**EXERCISE DETAILS**
Only one stretch of the listing below is wanted. Give it again exactly, from the line with "Again, in the" through the line with "That it may".

**ENTRIES PROVIDED**
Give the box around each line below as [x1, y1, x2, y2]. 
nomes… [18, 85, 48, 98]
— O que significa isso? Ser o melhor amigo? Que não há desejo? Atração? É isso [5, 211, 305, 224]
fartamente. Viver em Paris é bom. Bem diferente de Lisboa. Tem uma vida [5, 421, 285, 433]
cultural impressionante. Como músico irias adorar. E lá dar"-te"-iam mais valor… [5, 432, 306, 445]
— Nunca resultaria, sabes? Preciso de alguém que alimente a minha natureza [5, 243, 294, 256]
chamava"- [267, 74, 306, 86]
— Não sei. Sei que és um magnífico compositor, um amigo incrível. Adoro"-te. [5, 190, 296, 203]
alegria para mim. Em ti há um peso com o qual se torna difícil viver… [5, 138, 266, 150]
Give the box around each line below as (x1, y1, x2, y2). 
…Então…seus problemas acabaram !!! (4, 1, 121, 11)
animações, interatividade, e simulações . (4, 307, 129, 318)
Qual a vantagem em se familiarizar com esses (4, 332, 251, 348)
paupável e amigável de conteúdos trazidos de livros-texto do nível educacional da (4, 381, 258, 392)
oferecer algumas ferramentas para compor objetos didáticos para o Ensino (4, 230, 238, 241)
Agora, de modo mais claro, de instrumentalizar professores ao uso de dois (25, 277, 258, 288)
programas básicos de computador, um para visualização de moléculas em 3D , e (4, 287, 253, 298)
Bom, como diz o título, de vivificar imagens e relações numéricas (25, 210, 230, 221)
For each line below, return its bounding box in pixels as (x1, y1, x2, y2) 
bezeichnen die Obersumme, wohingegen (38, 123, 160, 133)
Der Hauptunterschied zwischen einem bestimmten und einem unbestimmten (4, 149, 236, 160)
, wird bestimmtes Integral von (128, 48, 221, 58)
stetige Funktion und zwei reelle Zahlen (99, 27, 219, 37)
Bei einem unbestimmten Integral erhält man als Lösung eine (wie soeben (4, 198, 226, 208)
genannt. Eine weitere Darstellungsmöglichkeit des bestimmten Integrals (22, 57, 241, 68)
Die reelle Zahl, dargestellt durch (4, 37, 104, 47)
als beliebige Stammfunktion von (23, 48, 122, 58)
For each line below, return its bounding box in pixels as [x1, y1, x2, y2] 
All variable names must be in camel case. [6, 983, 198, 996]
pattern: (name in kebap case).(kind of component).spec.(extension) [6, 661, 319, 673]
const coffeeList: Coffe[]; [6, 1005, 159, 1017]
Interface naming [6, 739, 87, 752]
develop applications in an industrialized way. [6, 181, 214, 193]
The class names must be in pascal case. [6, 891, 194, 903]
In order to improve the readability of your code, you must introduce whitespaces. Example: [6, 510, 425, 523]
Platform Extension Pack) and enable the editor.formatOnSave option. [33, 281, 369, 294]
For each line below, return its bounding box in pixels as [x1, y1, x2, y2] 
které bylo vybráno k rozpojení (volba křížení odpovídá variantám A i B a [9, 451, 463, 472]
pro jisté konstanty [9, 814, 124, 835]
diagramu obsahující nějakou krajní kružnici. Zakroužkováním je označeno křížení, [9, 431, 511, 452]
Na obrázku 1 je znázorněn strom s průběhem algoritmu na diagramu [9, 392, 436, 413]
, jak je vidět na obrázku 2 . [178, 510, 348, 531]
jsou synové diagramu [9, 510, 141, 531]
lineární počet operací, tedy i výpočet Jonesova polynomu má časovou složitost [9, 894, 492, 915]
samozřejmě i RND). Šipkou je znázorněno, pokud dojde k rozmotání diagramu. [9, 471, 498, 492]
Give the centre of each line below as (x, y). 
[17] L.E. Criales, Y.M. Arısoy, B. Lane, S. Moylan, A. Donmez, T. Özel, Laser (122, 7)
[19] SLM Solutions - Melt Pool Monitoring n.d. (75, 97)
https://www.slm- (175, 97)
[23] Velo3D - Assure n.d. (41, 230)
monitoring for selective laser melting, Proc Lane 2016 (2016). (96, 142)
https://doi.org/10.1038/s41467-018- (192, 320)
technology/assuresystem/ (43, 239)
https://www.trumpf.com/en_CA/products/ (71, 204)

* * *

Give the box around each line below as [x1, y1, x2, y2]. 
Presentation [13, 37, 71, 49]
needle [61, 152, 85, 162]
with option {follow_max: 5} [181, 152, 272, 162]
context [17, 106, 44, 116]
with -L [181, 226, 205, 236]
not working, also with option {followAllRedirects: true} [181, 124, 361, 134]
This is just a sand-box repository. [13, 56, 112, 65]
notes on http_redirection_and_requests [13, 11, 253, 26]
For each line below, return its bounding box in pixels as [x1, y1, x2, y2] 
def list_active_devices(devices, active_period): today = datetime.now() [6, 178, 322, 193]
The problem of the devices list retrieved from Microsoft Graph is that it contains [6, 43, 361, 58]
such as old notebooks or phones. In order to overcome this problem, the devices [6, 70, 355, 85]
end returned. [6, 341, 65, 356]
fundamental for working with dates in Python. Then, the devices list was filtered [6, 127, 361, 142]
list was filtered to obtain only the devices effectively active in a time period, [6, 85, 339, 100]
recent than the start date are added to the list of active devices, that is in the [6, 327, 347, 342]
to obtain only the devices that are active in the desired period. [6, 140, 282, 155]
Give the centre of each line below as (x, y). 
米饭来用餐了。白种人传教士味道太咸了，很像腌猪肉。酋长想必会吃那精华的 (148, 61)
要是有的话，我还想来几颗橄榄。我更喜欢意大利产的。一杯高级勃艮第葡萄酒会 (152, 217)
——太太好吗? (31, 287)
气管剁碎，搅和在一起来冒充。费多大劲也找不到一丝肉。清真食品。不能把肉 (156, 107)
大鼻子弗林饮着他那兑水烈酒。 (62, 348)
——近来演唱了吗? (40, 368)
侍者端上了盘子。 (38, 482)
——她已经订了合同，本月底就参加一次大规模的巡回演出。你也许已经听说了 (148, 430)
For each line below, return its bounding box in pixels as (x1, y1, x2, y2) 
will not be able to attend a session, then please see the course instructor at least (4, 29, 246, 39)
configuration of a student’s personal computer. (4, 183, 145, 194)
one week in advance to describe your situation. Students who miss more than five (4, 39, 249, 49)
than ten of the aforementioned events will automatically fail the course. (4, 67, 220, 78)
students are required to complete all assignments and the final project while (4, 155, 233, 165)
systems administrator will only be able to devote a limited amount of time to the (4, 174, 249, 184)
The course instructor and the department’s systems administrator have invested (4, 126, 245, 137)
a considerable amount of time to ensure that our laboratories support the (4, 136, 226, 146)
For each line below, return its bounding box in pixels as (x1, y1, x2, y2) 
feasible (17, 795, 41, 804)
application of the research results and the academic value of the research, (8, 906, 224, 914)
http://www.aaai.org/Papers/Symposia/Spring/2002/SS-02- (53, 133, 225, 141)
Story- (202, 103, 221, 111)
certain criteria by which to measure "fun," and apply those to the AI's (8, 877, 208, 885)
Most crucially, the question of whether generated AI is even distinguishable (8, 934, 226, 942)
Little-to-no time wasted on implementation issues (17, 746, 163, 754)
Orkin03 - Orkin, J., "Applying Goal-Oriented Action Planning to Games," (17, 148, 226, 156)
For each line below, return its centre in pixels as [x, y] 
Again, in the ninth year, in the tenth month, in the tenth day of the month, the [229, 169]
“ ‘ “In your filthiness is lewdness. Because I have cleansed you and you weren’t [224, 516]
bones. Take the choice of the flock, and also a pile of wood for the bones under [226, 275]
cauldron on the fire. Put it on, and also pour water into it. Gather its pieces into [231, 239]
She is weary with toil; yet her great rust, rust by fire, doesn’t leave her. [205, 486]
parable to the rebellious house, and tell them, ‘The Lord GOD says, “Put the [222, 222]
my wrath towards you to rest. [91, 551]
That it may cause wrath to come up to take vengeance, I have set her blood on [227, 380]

**SOLUTION FOR THIS PROBLEM**
Again, in the ninth year, in the tenth month, in the tenth day of the month, the [229, 169]
“ ‘ “In your filthiness is lewdness. Because I have cleansed you and you weren’t [224, 516]
bones. Take the choice of the flock, and also a pile of wood for the bones under [226, 275]
cauldron on the fire. Put it on, and also pour water into it. Gather its pieces into [231, 239]
She is weary with toil; yet her great rust, rust by fire, doesn’t leave her. [205, 486]
parable to the rebellious house, and tell them, ‘The Lord GOD says, “Put the [222, 222]
my wrath towards you to rest. [91, 551]
That it may cause wrath to come up to take vengeance, I have set her blood on [227, 380]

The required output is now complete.